■ Assigned task
Sift the material for lines containing "클라우드", and return them.

-=-=-

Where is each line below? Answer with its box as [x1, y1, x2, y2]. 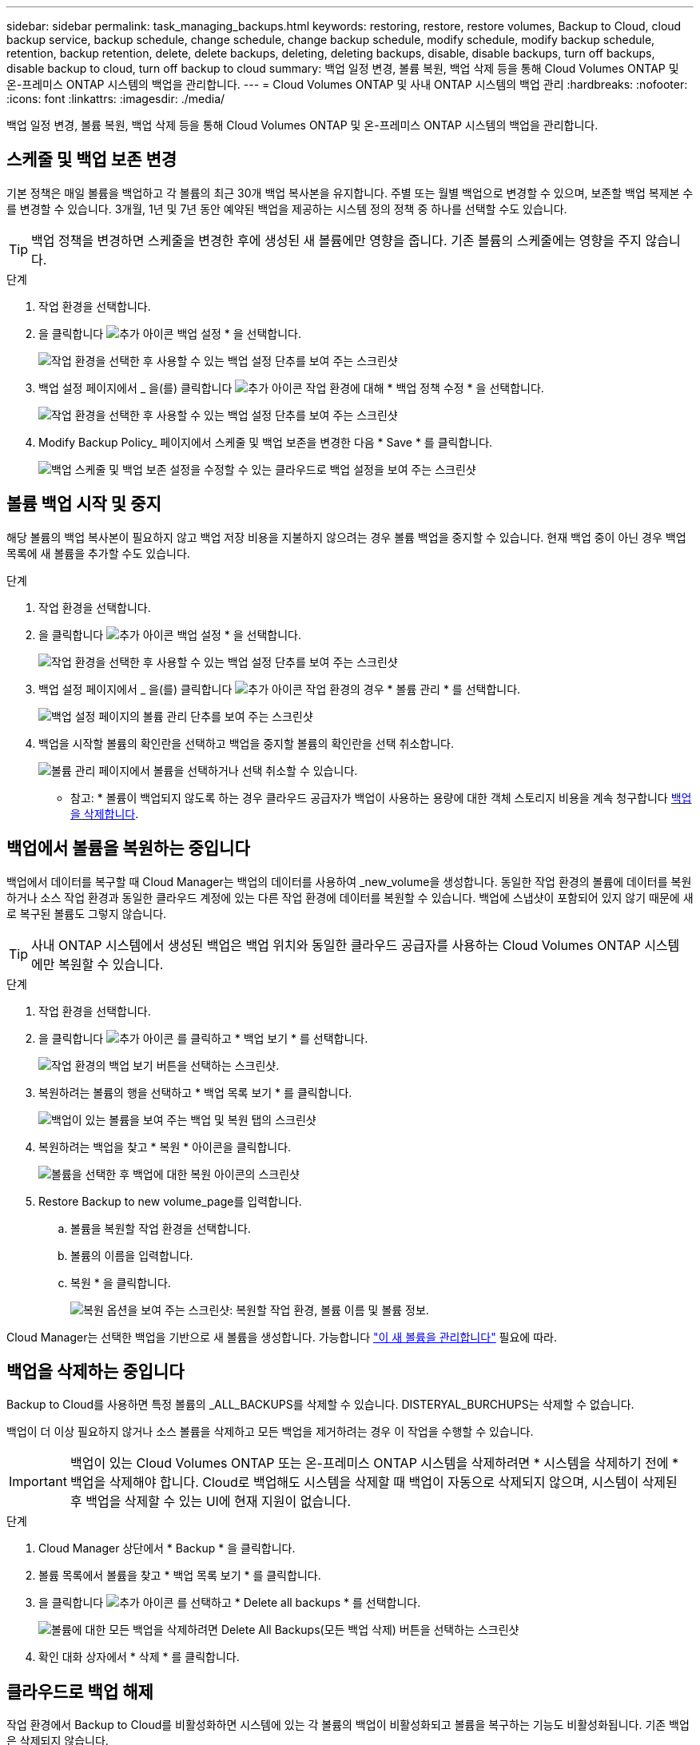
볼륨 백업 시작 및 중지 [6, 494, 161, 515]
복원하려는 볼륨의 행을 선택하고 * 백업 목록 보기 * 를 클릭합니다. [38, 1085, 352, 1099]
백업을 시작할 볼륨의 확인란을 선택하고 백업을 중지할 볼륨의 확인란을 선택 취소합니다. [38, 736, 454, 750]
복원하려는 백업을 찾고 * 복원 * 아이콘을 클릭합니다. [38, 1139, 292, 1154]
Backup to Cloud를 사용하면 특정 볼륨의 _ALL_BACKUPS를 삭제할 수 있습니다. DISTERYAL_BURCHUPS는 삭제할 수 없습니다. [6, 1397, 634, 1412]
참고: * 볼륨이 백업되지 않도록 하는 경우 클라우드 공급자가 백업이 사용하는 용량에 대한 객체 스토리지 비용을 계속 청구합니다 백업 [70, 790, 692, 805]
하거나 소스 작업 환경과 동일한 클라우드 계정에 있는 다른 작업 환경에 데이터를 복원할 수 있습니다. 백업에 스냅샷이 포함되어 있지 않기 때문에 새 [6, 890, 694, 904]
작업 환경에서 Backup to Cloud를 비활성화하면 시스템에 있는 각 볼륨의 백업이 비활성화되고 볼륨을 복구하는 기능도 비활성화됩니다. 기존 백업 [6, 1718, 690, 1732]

-=-=-

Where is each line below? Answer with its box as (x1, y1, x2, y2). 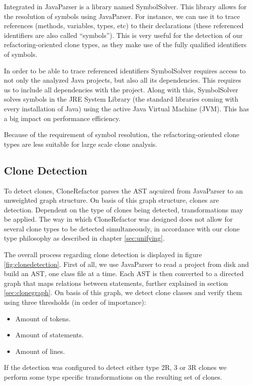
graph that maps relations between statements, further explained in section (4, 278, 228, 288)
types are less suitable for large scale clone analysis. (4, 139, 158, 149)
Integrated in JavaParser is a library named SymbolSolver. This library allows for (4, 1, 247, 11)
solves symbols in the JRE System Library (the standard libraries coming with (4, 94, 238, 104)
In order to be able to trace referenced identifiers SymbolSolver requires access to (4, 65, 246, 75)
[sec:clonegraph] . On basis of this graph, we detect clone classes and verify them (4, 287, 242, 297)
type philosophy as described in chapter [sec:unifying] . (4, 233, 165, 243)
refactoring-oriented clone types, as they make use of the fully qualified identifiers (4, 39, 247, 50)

-=-=-

■ Written response
참고: * 볼륨이 백업되지 않도록 하는 경우 클라우드 공급자가 백업이 사용하는 용량에 대한 객체 스토리지 비용을 계속 청구합니다 백업 [70, 790, 692, 805]
하거나 소스 작업 환경과 동일한 클라우드 계정에 있는 다른 작업 환경에 데이터를 복원할 수 있습니다. 백업에 스냅샷이 포함되어 있지 않기 때문에 새 [6, 890, 694, 904]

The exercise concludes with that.